Oh, yes, Jesus fuck a bunny in the ass. Sherkat should be dismissed because he likes to say “fuck” and shit like that. How many editorial boards have you served on? I’ve been on ASR, AJS, Social Forces, SSR, SPQ…. Poor little Andrew has a bug up his ass, despite the fact that he has limited editorial experience and is something of an anti-positivist—which is pretty weird when you’re claiming to have absolute knowledge and the gods-like command to strike publications from the public record. Publications which have been retracted in other related fields have been retracted because their data were fabricated. Regnerus’ data simply sucked. They were not fabricated. Opening the field up to politicized critique of the review process would be a very bad move, and it would be a huge boon for the religious and political right. Regnerus would be their martyr, as he already is. All of this should be ignored. If you don’t get that, you’re a moron.

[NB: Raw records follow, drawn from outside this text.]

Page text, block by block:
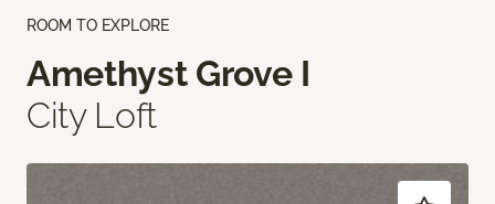
ROOM TO EXPLORE
Amethyst Grove I
City Loft
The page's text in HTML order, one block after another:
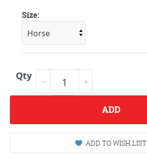
Size:
Qty
ADD
ADD TO WISH LIST
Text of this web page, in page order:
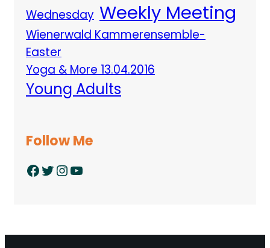
Wednesday Weekly Meeting
Wienerwald Kammerensemble-
Easter
Yoga & More 13.04.2016
Young Adults
Follow Me
Facebook Twitter InstagramYouTube
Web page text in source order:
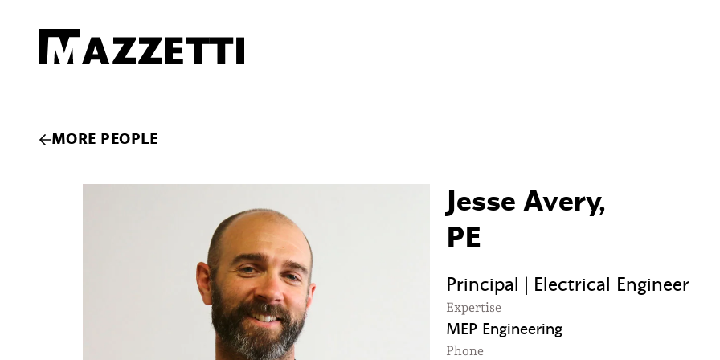
Mazzetti
MORE PEOPLE
Jesse Avery,
PE
Principal | Electrical Engineer
Expertise
MEP Engineering
Phone
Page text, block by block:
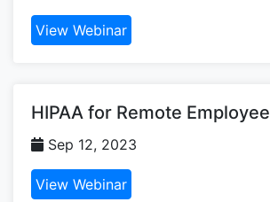
View Webinar
HIPAA for Remote Employee
Sep 12, 2023
View Webinar
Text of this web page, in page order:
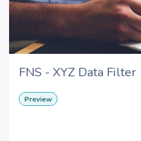
FNS - XYZ Data Filter
Preview
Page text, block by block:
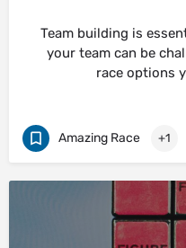
Team building is
your team can be
race options
Amazing Race +1
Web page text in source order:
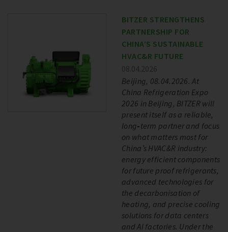
BITZER STRENGTHENS
PARTNERSHIP FOR
CHINA’S SUSTAINABLE
HVAC&R FUTURE
08.04.2026
Beijing, 08.04.2026. At
China Refrigeration Expo
2026 in Beijing, BITZER will
present itself as a reliable,
long‑term partner and focus
on what matters most for
China’s HVAC&R industry:
energy efficient components
for future proof refrigerants,
advanced technologies for
the decarbonisation of
heating, and precise cooling
solutions for data centers
and AI factories. Under the
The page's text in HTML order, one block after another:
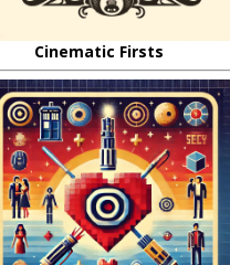
Cinematic Firsts
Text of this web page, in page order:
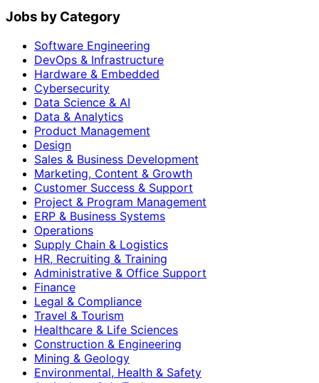
Jobs by Category
Software Engineering
DevOps & Infrastructure
Hardware & Embedded
Cybersecurity
Data Science & AI
Data & Analytics
Product Management
Design
Sales & Business Development
Marketing, Content & Growth
Customer Success & Support
Project & Program Management
ERP & Business Systems
Operations
Supply Chain & Logistics
HR, Recruiting & Training
Administrative & Office Support
Finance
Legal & Compliance
Travel & Tourism
Healthcare & Life Sciences
Construction & Engineering
Mining & Geology
Environmental, Health & Safety
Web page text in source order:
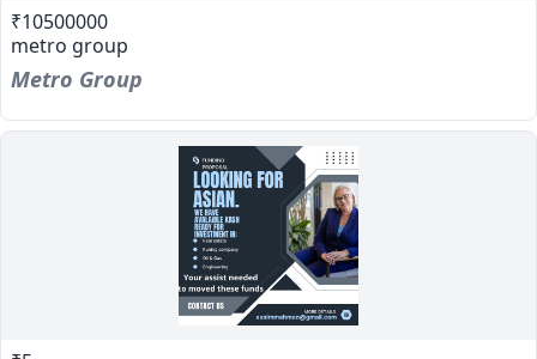
₹10500000
metro group
Metro Group
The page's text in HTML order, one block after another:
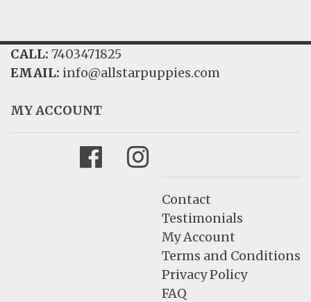
CALL: 7403471825
EMAIL: info@allstarpuppies.com
MY ACCOUNT
FacebookInstagram
Contact
Testimonials
My Account
Terms and Conditions
Privacy Policy
FAQ
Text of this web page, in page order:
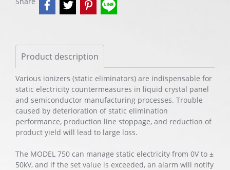
Product description
Various ionizers (static eliminators) are indispensable for
static electricity countermeasures in liquid crystal panel
and semiconductor manufacturing processes. Trouble
caused by deterioration of static elimination
performance, production line stoppage, and reduction of
product yield will lead to large loss.
The MODEL 750 can manage static electricity from 0V to ±
50kV, and if the set value is exceeded, an alarm will notify
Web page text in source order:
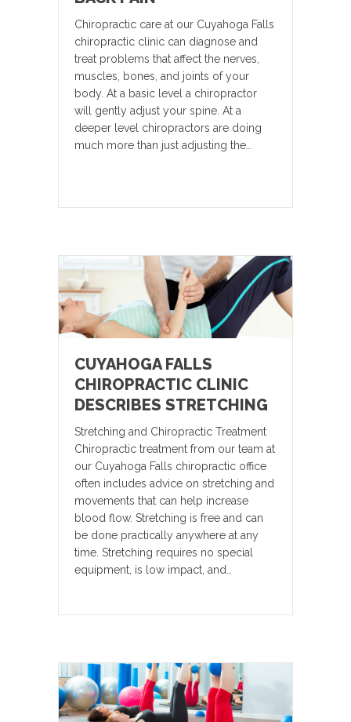
Chiropractic care at our Cuyahoga Falls
chiropractic clinic can diagnose and
treat problems that affect the nerves,
muscles, bones, and joints of your
body. At a basic level a chiropractor
will gently adjust your spine. At a
deeper level chiropractors are doing
much more than just adjusting the…
CUYAHOGA FALLS
CHIROPRACTIC CLINIC
DESCRIBES STRETCHING
Stretching and Chiropractic Treatment
Chiropractic treatment from our team at
our Cuyahoga Falls chiropractic office
often includes advice on stretching and
movements that can help increase
blood flow. Stretching is free and can
be done practically anywhere at any
time. Stretching requires no special
equipment, is low impact, and…
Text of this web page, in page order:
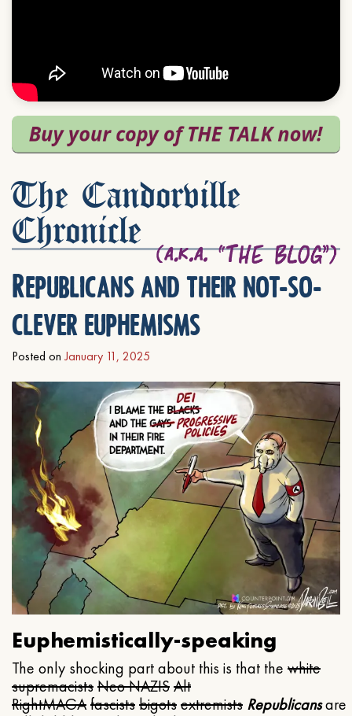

I admit that perhaps I am giving Sherkat too little credit here. He blankets his position in insults, so perhaps I miss the insight while focusing on the rhetoric. I don’t know. From my vantage point, the sociologist appears to be going on the record in favor of less data on the subject of how power and knowledge interact. To me, he is operating as an organization man, not a sociologist.

This entry was posted in Media and knowledge, political sociology, politics, sociology, Uncategorized. Bookmark the permalink.

2 Responses to Sherkat and the Regnerus study

  1. From the Sherkat Audit:
    “Indeed, last year the top two downloaded papers in Social Science Research were on homosexuality and written from a pro-civil rights perspective; and I was a coauthor of one of them (Sherkat, Powell-Williams, Maddox, & de Vries, 2011). Our paper was accepted by Wright over the objections of two conservative reviewers–out of three reviews, two were certainly voting “reject.” The accusation that Wright was somehow part of a conservative conspiracy to undermine civil rights for LGBT persons is ludicrous, and I know this from his prior actions.”

  2. Scott Rose says:

    Social Science Research editor Dr. James Wright recently confessed that he had permitted Regnerus funding agency representative, and SSR board member W. Bradford Wilcox to peer review the Regnerus paper.

    Meanwhile, Sherkat had publicly been describing the peer reviewers’ conflicts of interest with Regnerus and/or his funders as “minimal.”

    As a Witherspoon Program Director, in 2010 Wilcox recruited Regnerus for the NFSS, and then collaborated with him on its design, data collection and analysis. FOIA documents show that it was Wilcox who encouraged Regnerus to use an inappropriate comparison group in his analysis, one that just happened to work in the slanted direction that the anti-gay-rights funders desired.

    Moreover, in August, 2011, before data collection occurred, Regnerus and Wilcox took Witherspoon money to travel to Colorado, where for a full day they discussed NFSS promotions in anti-gay-rights contexts with Focus on the Family’s Glenn Stanton (who says that homosexuality is “a particularly evil lie of Satan:).

    And, Wilcox’s U.Va. programs receive Witherpoon financial support.

    Yet, Sherkat says that Wilcox assured Wright that he could provide an unbiased review, and that Wilcox’s conflicts of interest are “minimal.”